The challenge for us came up when we originally started looking at email archiving as business opportunity. It seemed to us that it was an obvious application to outsource, since so many things about email archiving lend themselves to managed services. Dealing with large volumes of data and dealing with data that is idle for long periods of time are perfect examples. In fact, they’re some of the same reasons why businesses have for years used third parties to store their documents and backup tapes (think Iron Mountain or Recall).

The problem was that when we starting thinking about what we’d be storing, we realized that in many cases it would be a company’s most critical business data – everything from details on mergers and acquisitions to intellectual property. Even more importantly, we’d be storing it in a format that is easy to search through in seconds, unlike the boxes of data or backup tapes at traditional third-party data storage companies. So to gain the trust of customers, we knew the onus was on us to prove that we could offer the highest levels of data security.

We came to the conclusion that a pure outsourcing approach just wouldn’t work - this required more than simply asking customers to trust that we have put appropriate security measures in place. We needed to have a technology that could be put to task, a technology that was built from the ground up to prevent us, as the vendor, from having visibility into the customer’s data.

So we started by looking at other solutions where this problem comes up. The closest example we could find was remote offsite backups. The security problem there has been addressed by encrypting data before it leaves the customer site, and leaving it encrypted during storage. This works well for third-party backup providers because they don’t do anything with the data other than store it and send it back to you when necessary. 

The problem is, when you’re talking about email archiving, you need to provide rich functionality and workflow around the data that’s in the archive. A great example is search – we needed to provide a way for our customers to search through messages in the archive. We also needed to provide a way to apply policy and workflow to the archived data based on the content of the messages. So somehow we needed to find a way to “see” the data, without being able to access the content of the data. 

All of this led to us developing DoubleBlind Encryption™ technology. What this allows us to do is to encrypt the data on an appliance before it leaves the customer site, and then store it in encrypted form, much like the traditional third-party backup provider does. Since the customer has the encryption key (Fortiva doesn’t have a copy), we have no way to decrypt the data stored on our network.

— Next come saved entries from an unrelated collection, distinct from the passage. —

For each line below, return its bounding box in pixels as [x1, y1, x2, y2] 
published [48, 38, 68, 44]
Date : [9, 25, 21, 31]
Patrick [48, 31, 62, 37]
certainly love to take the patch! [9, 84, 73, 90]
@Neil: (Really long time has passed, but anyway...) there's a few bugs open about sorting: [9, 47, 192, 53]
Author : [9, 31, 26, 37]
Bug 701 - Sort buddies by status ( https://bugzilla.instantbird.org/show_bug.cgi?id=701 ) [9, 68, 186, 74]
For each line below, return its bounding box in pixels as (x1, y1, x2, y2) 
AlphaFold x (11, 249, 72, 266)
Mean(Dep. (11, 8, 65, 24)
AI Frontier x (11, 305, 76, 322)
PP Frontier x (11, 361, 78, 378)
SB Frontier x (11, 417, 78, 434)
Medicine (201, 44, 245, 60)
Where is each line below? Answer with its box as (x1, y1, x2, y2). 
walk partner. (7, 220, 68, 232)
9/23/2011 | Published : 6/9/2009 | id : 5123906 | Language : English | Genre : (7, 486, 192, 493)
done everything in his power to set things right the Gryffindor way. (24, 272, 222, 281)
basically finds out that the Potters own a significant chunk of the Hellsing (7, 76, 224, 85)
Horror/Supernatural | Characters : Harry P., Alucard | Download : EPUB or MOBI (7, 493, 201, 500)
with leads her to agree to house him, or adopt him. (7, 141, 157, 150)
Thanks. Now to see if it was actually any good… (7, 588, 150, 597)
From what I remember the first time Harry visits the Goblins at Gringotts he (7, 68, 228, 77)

The appliance that encrypts the data is also used to prepare an index of the data before it leaves the customer site.  When a customer types in a search request, the request goes through the appliance, is encrypted, and then the encrypted search terms cross-reference the encrypted archive to return the results, decrypt them on the appliance before returning them to the end-user. All this happens in seconds, because we built the system on a scalable grid architecture.

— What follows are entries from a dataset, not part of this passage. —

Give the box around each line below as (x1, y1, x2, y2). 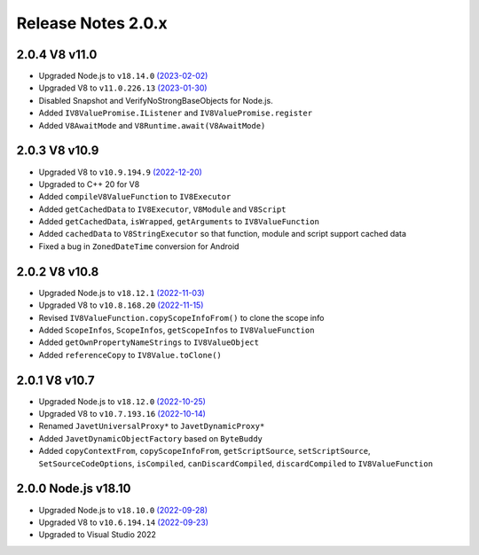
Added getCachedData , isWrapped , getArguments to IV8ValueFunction (38, 216, 319, 227)
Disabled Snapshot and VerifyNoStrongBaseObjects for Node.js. (38, 95, 274, 106)
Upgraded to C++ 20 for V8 (38, 178, 140, 190)
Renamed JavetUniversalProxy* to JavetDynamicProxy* (38, 421, 265, 432)
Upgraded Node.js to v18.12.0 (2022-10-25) (38, 395, 206, 407)
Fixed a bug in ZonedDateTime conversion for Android (38, 240, 239, 252)
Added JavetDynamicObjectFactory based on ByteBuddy (38, 433, 263, 443)
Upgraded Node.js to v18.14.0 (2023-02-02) (38, 71, 208, 82)
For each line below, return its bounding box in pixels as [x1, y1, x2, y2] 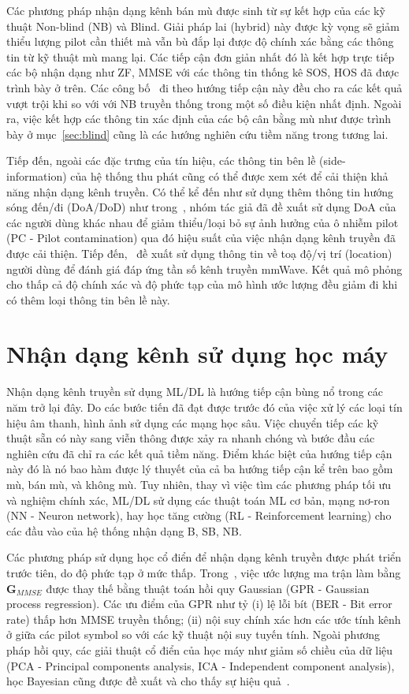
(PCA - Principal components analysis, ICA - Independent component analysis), [6, 657, 395, 673]
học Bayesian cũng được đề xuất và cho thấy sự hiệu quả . [6, 673, 290, 689]
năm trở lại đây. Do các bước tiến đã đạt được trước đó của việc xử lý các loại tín [6, 399, 403, 415]
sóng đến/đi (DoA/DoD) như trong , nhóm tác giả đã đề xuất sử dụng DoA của [6, 199, 396, 215]
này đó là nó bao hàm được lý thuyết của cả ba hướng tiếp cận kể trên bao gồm [6, 461, 393, 477]
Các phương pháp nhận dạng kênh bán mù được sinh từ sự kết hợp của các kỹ [6, 2, 385, 18]
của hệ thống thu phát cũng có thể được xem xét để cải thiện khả [70, 167, 389, 184]
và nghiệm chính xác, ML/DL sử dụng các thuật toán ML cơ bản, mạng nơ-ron [6, 491, 390, 508]
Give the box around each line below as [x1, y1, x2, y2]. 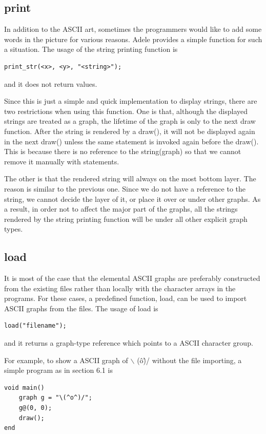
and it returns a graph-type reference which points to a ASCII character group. [4, 337, 253, 348]
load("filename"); [4, 322, 67, 330]
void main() [4, 384, 45, 391]
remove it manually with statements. [4, 156, 119, 166]
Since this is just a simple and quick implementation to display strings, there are [4, 96, 257, 106]
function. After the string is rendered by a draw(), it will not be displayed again [4, 125, 255, 136]
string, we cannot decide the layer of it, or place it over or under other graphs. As [4, 193, 261, 204]
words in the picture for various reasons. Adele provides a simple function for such [4, 33, 262, 44]
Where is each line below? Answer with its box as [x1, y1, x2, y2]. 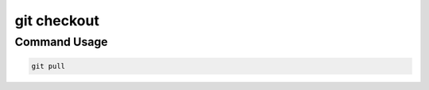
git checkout [14, 12, 99, 29]
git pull [31, 62, 66, 70]
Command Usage [14, 35, 108, 49]
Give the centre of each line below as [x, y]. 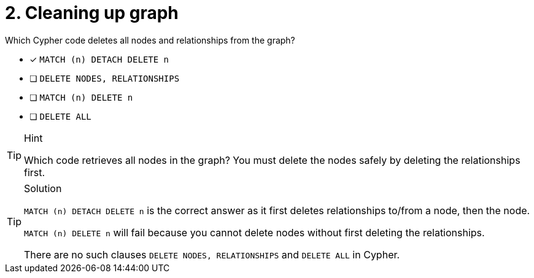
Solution [43, 188]
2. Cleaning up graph [92, 13]
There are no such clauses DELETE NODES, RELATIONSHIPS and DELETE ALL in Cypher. [212, 254]
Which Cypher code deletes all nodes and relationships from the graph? [150, 40]
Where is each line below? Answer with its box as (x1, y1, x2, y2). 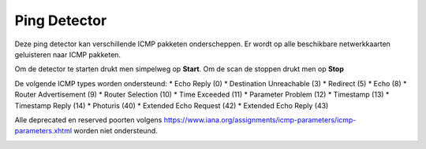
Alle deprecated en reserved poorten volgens (14, 114, 163, 125)
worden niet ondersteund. (73, 126, 158, 136)
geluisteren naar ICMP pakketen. (14, 49, 121, 59)
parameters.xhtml (14, 126, 73, 136)
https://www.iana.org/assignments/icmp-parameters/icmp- (163, 114, 357, 125)
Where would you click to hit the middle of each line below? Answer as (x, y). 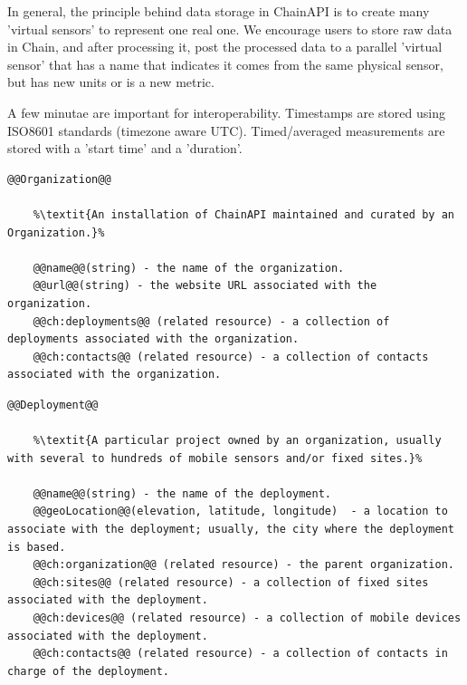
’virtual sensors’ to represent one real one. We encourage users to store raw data (230, 29)
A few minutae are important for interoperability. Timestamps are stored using (226, 112)
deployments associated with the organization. (153, 339)
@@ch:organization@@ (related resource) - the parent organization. (243, 565)
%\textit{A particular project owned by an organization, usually (237, 441)
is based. (37, 547)
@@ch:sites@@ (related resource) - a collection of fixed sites (231, 582)
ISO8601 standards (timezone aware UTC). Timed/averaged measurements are (226, 130)

To put it more simply, imagine that we were using pig latin as the encryption key (of course, we don’t use pig latin, because that’s not particularly safe or secure). In this example, if we wanted to archive a message with the phrase “the quick brown fox,” it would be encrypted to “ethay ickquay ownbray oxfay”. So we then build an index that maps back to the same encryption. So when a user types in a query for “brown fox”, the request is encypted at the customer site to “ownbrey oxfay” and that query is sent to the system, any matches are found and returned to the customer network, decrypted by the appliance and returned to the end user.

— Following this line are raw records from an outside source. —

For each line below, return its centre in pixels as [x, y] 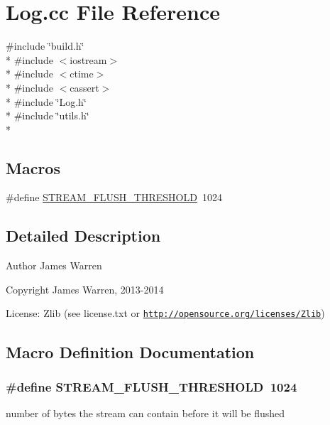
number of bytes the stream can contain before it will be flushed [145, 413]
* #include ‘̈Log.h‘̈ [46, 101]
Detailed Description [83, 236]
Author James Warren [54, 265]
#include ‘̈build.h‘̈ [45, 46]
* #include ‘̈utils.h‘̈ [48, 115]
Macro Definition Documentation [130, 351]
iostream [88, 59]
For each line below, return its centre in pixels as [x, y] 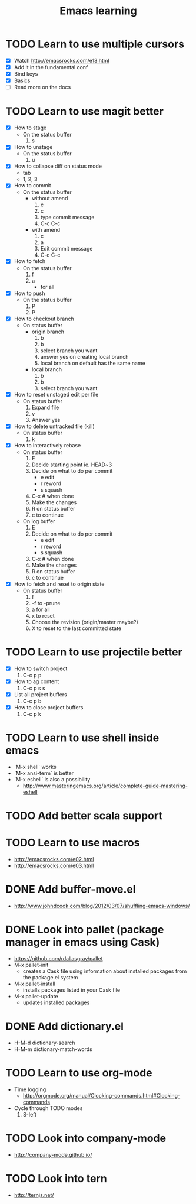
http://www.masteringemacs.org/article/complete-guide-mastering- [105, 786]
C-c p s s [34, 688]
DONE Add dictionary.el [65, 1026]
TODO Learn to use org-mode [79, 1073]
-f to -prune [46, 603]
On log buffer [39, 521]
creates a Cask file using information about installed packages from [105, 971]
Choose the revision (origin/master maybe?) [85, 622]
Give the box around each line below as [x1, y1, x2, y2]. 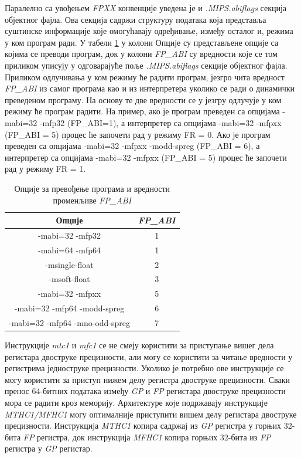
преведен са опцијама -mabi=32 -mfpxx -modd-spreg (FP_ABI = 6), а [5, 140, 260, 152]
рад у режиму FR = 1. [5, 162, 86, 175]
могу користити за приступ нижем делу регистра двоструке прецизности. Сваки [5, 373, 290, 385]
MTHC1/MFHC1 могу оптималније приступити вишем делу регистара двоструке [5, 408, 297, 420]
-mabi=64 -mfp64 [38, 243, 101, 256]
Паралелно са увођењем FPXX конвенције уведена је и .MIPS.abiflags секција [5, 2, 287, 13]
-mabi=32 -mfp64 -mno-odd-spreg [9, 317, 131, 328]
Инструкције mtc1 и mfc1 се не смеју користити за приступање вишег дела [5, 339, 274, 351]
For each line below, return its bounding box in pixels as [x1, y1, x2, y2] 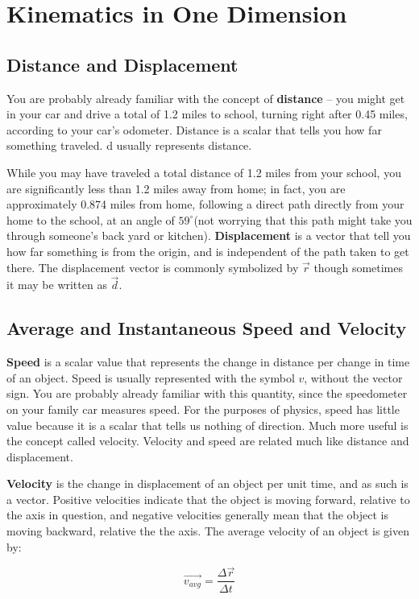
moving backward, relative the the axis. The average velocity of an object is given [6, 523, 409, 539]
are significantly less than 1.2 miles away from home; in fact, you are [6, 180, 346, 196]
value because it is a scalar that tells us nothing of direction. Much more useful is [6, 416, 409, 433]
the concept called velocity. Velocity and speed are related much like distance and [6, 432, 409, 449]
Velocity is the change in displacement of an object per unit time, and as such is [6, 475, 409, 492]
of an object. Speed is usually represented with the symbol [6, 369, 295, 386]
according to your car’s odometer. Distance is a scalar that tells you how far [6, 121, 382, 138]
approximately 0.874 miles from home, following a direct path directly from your [6, 196, 404, 213]
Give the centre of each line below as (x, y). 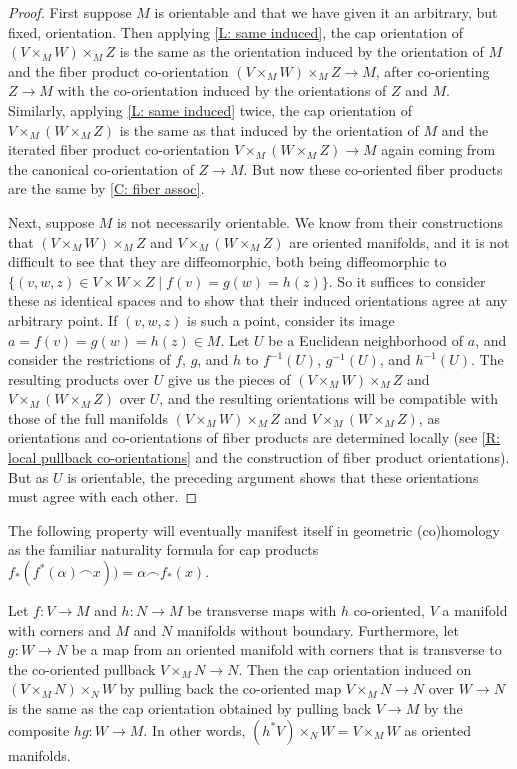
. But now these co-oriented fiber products (373, 168)
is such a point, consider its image (291, 319)
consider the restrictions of (89, 359)
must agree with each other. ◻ (103, 496)
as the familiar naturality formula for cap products (163, 549)
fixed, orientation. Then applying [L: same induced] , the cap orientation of (236, 31)
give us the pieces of (229, 378)
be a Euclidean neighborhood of (366, 339)
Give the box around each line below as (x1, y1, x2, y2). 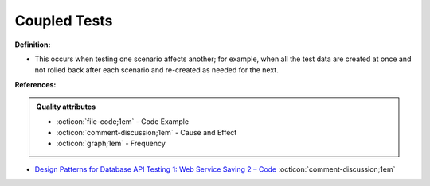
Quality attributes (36, 102, 96, 111)
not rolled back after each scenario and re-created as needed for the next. (34, 65, 279, 75)
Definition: (14, 40, 51, 49)
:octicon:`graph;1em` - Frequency (56, 139, 166, 149)
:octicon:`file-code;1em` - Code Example (56, 116, 190, 126)
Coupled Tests (14, 12, 113, 29)
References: (14, 79, 57, 89)
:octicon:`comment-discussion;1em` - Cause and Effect (56, 127, 237, 137)

If our staff or any other outside party were to try to access the data, or even the search terms that a company uses, all they could access would be meaningless data that’s encrypted using the highest standards in encryption technology. All of that together gives our customers the confidence that they don’t have to “trust us”, but rather, they can feel confident that the technology is in place to keep their data just as secure – if not more secure – than it is on their own corporate network.